If so, it would be the first natural quasicrystal ever discovered. 

Quasicrystals were not supposed to exist naturally. In fact, up until three decades ago, they weren’t supposed to exist at all. The laws that govern the structure of crystals dictate that they exhibit certain properties, including specific symmetries. Quasicrystals defy such boundaries, with compositions unlike any of their brethren. Their initial discovery in 1984 stirred deep controversy and overturned existing preconceptions about matter. Still, they are exceedingly rare, and had only been made in laboratories under tightly controlled conditions. So it then became the common wisdom that nature must not have elected to make them. If this sample was actually a quasicrystal, and if it was naturally made, it would contradict what had for nearly a century been considered a fundamental law.

Sample 46407/G might change the way we look at the world.

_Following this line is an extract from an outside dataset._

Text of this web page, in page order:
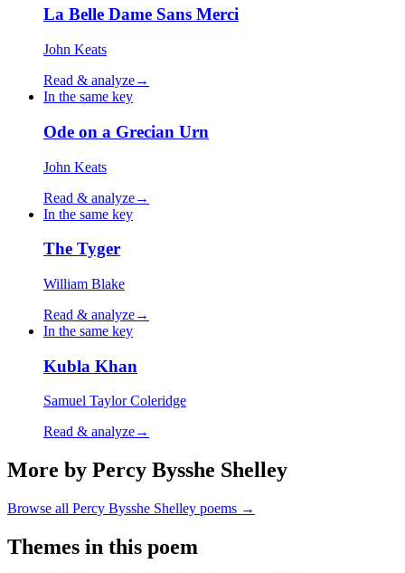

Bindi put his findings into an email a few days later. “The results are incredibly promising,” he wrote—the science-speak equivalent of “Eureka!”


Forbidden Symmetries

Across the Atlantic, Bindi’s email pinged the inbox of Paul Steinhardt (BS ’74), a theoretical physicist and cosmologist at Princeton University. Steinhardt is a warm but quiet man, pensive and careful with his words. As the director of the Princeton Center for Theoretical Science, he is also regarded as one of the nation’s leading cosmologists, widely known for developing the first working model of cosmic inflation (and then decades later recanting it in favor of a radically different theory). 

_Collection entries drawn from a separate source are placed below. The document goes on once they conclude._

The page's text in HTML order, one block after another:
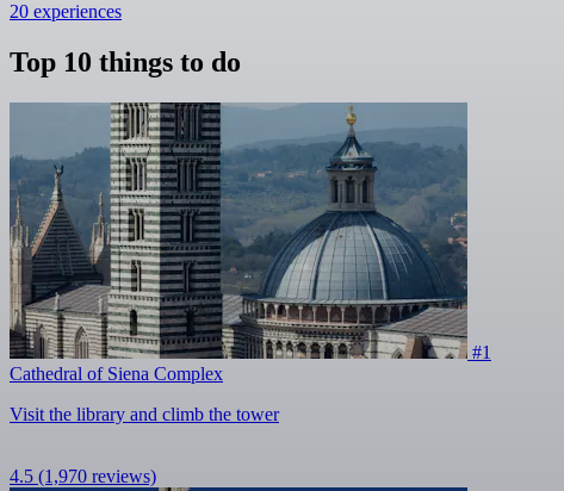
20 experiences
Top 10 things to do
#1
Cathedral of Siena Complex
Visit the library and climb the tower
4.5 (1,970 reviews)
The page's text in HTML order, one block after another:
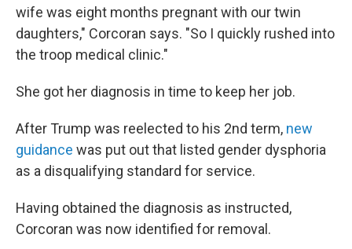
wife was eight months pregnant with our twin
daughters," Corcoran says. "So I quickly rushed into
the troop medical clinic."
She got her diagnosis in time to keep her job.
After Trump was reelected to his 2nd term, new
guidance was put out that listed gender dysphoria
as a disqualifying standard for service.
Having obtained the diagnosis as instructed,
Corcoran was now identified for removal.

Steinhardt also happens to be one of the world’s foremost authorities on quasicrystals; three decades ago, he practically coined the term.

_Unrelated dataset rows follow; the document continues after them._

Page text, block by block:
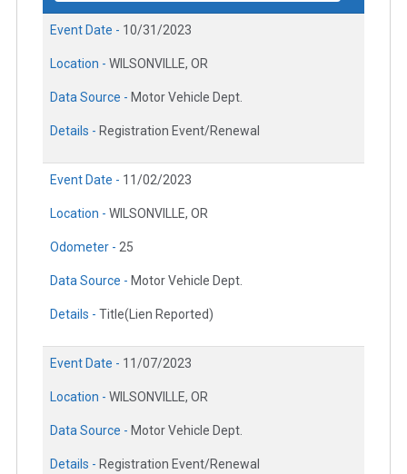
Event Date - 10/31/2023
Location - WILSONVILLE, OR
Data Source - Motor Vehicle Dept.
Details - Registration Event/Renewal
Event Date - 11/02/2023
Location - WILSONVILLE, OR
Odometer - 25
Data Source - Motor Vehicle Dept.
Details - Title(Lien Reported)
Event Date - 11/07/2023
Location - WILSONVILLE, OR
Data Source - Motor Vehicle Dept.
Details - Registration Event/Renewal

So what exactly is a quasicrystal?

When most people think of a crystal, they conjure up images of jewelry cases filled with multihued minerals with sharp, angular edges. It turns out that these shapes are the result of their atomic structures, which arrange into neat, regular, and repeating geometrical patterns. Now think of tiles spread across the surface of a floor: Depending on the shape of the tiles, the pattern produces certain symmetries. While there are thousands of crystals, their shapes can be grouped into only four specific symmetries—either two-, three-, four-, or six-fold.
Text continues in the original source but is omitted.